Directions for this task: Produce the lines from the one containing "SqliteConnection - connection" through the end of the material exactly as they appear, both ends included, and leave the pictures out.
Segment Open
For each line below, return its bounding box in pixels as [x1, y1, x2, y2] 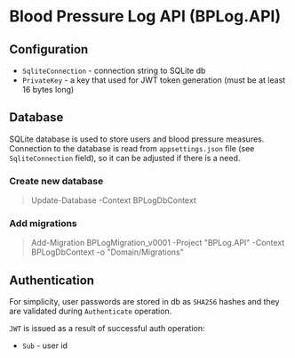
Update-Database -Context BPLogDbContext [30, 195, 197, 206]
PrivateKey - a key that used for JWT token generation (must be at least [21, 75, 286, 85]
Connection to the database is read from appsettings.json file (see [9, 142, 255, 153]
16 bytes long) [21, 85, 75, 94]
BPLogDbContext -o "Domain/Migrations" [30, 247, 185, 257]
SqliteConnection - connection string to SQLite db [21, 65, 206, 76]
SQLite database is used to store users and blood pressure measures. [9, 134, 265, 144]
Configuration [9, 42, 89, 57]
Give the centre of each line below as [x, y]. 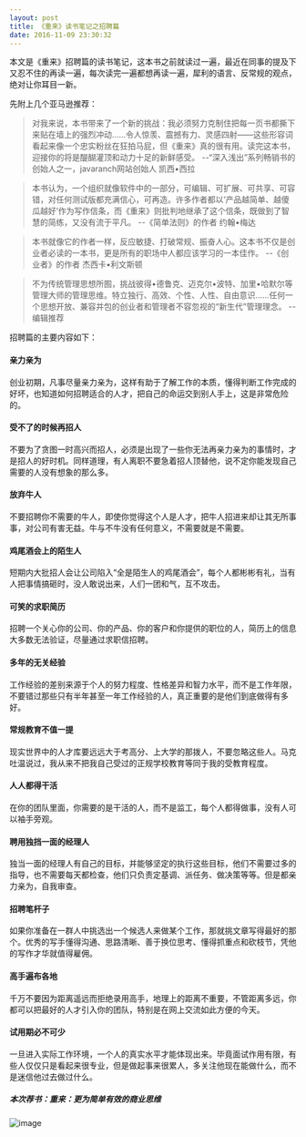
Segment Closed
Response to this exercise:
SqliteConnection - connection string to SQLite db [21, 65, 206, 76]
SQLite database is used to store users and blood pressure measures. [9, 134, 265, 144]
Configuration [9, 42, 89, 57]
Give the centre of each line below as [x, y]. 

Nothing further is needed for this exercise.